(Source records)

_ _ _ _ _ _ _

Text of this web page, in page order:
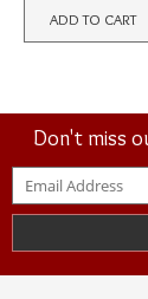
ADD TO CART
Don't miss
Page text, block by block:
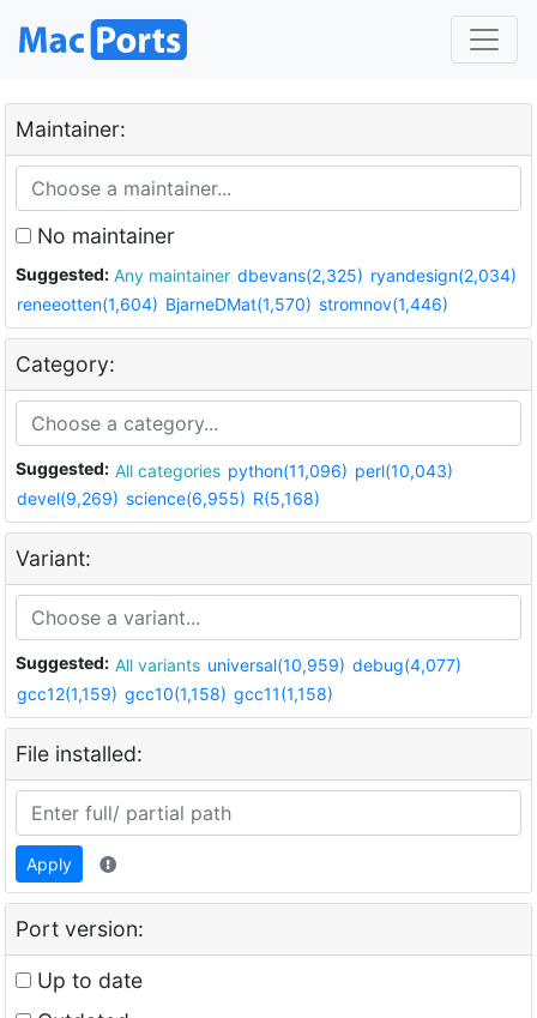
Maintainer:
No maintainer
Suggested: Any maintainer dbevans(2,325) ryandesign(2,034)
reneeotten(1,604) BjarneDMat(1,570) stromnov(1,446)
Category:
Suggested: All categories python(11,096) perl(10,043)
devel(9,269) science(6,955) R(5,168)
Variant:
Suggested: All variants universal(10,959) debug(4,077)
gcc12(1,159) gcc10(1,158) gcc11(1,158)
File installed:
Apply
Port version:
Up to date
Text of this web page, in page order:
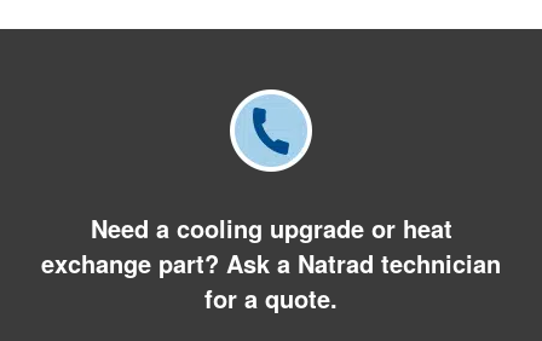
Need a cooling upgrade or heat
exchange part? Ask a Natrad technician
for a quote.
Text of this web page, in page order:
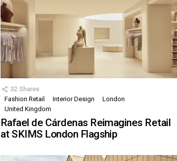
32 Shares
Fashion Retail
Interior Design
London
United Kingdom
Rafael de Cárdenas Reimagines Retail
at SKIMS London Flagship
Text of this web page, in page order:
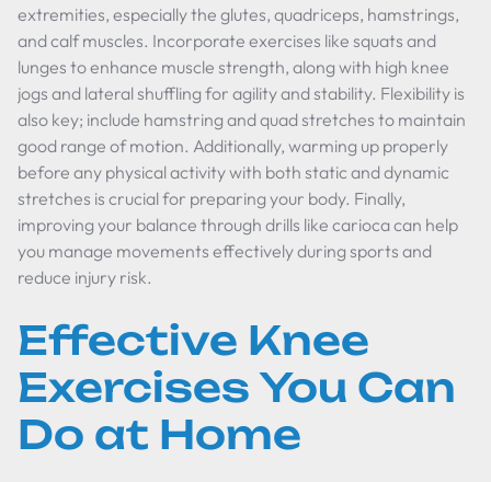
extremities, especially the glutes, quadriceps, hamstrings,
and calf muscles. Incorporate exercises like squats and
lunges to enhance muscle strength, along with high knee
jogs and lateral shuffling for agility and stability. Flexibility is
also key; include hamstring and quad stretches to maintain
good range of motion. Additionally, warming up properly
before any physical activity with both static and dynamic
stretches is crucial for preparing your body. Finally,
improving your balance through drills like carioca can help
you manage movements effectively during sports and
reduce injury risk.
Effective Knee
Exercises You Can
Do at Home
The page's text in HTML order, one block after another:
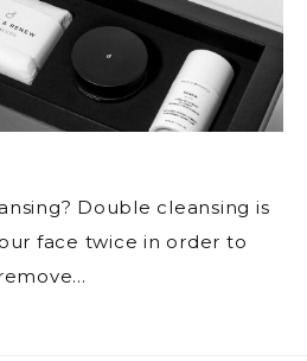
Double cleansing is
face twice in order to
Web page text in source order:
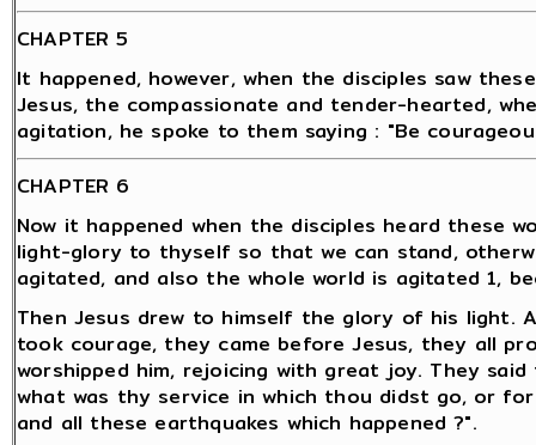
CHAPTER 5
It happened, however, when the disciples saw
Jesus, the compassionate and tender-hearted,
agitation, he spoke to them saying : "Be
CHAPTER 6
Now it happened when the disciples heard these
light-glory to thyself so that we can stand,
agitated, and also the whole world is agitated 1,
Then Jesus drew to himself the glory of his light.
took courage, they came before Jesus, they all
worshipped him, rejoicing with great joy. They
what was thy service in which thou didst go, or
and all these earthquakes which happened ?".
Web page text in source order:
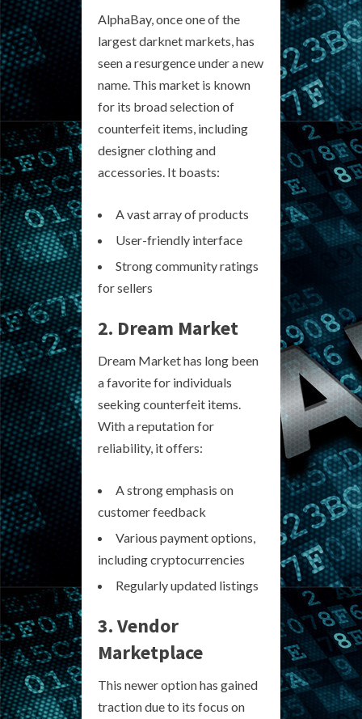
AlphaBay, once one of the
largest darknet markets, has
seen a resurgence under a new
name. This market is known
for its broad selection of
counterfeit items, including
designer clothing and
accessories. It boasts:
A vast array of products
User-friendly interface
Strong community ratings
for sellers
2. Dream Market
Dream Market has long been
a favorite for individuals
seeking counterfeit items.
With a reputation for
reliability, it offers:
A strong emphasis on
customer feedback
Various payment options,
including cryptocurrencies
Regularly updated listings
3. Vendor
Marketplace
This newer option has gained
traction due to its focus on
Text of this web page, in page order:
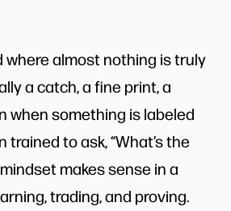
where almost nothing is truly
a catch, a fine print, a
when something is labeled
trained to ask, “What’s the
makes sense in a
trading, and proving.
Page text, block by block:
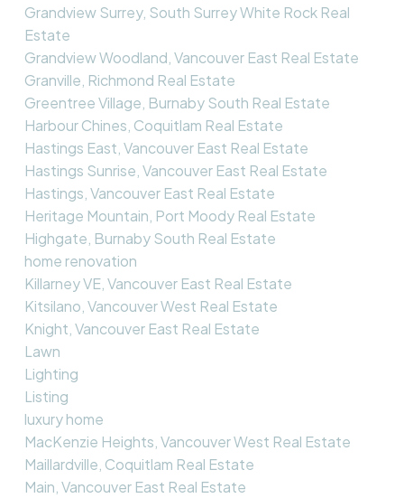
Grandview Surrey, South Surrey White Rock Real
Estate
Grandview Woodland, Vancouver East Real Estate
Granville, Richmond Real Estate
Greentree Village, Burnaby South Real Estate
Harbour Chines, Coquitlam Real Estate
Hastings East, Vancouver East Real Estate
Hastings Sunrise, Vancouver East Real Estate
Hastings, Vancouver East Real Estate
Heritage Mountain, Port Moody Real Estate
Highgate, Burnaby South Real Estate
home renovation
Killarney VE, Vancouver East Real Estate
Kitsilano, Vancouver West Real Estate
Knight, Vancouver East Real Estate
Lawn
Lighting
Listing
luxury home
MacKenzie Heights, Vancouver West Real Estate
Maillardville, Coquitlam Real Estate
Main, Vancouver East Real Estate
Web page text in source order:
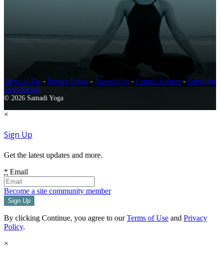
Terms of Use - Privacy Policy - Accessibility - Contact Support - Copyright
Infringement
© 2026 Samadi Yoga
×
Sign Up
Get the latest updates and more.
* Email
Become a site community member
By clicking Continue, you agree to ourTerms of Use and Privacy
Policy.
×
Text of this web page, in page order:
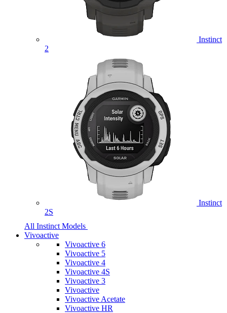
Instinct
2
Instinct
2S
All Instinct Models
Vivoactive
Vivoactive 6
Vivoactive 5
Vivoactive 4
Vivoactive 4S
Vivoactive 3
Vivoactive
Vivoactive Acetate
Vivoactive HR
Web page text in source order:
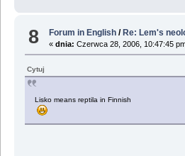
8 Forum in English / Re: Lem's
«dnia: Czerwca 28, 2006, 10:47:45
Cytuj
Lisko means reptila in Finnish
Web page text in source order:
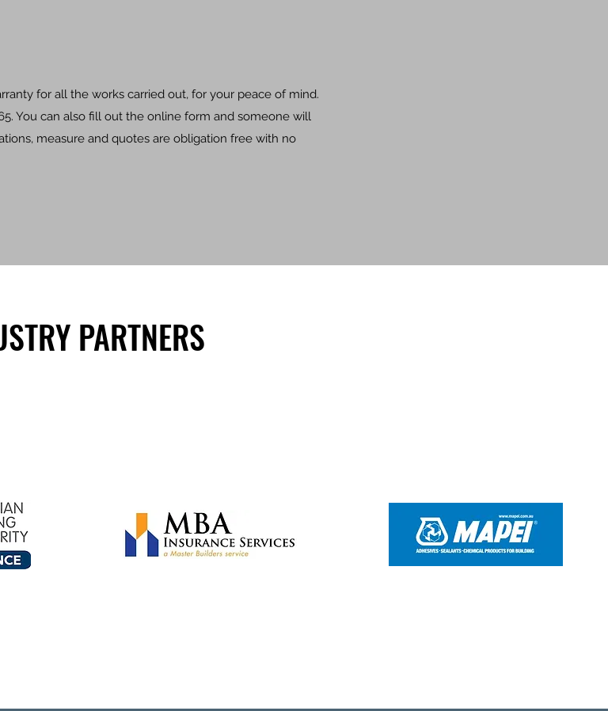
for all the works carried out, for your peace of mind.
You can also fill out the online form and someone will
measure and quotes are obligation free with no
PARTNERS

_ _ _ _ _ _ _

— PROBLEM TO WORK ON —
Pick out every line above that holds the word "like" and copy it.

— WRITTEN ANSWER —
and calf muscles. Incorporate exercises like squats and
improving your balance through drills like carioca can help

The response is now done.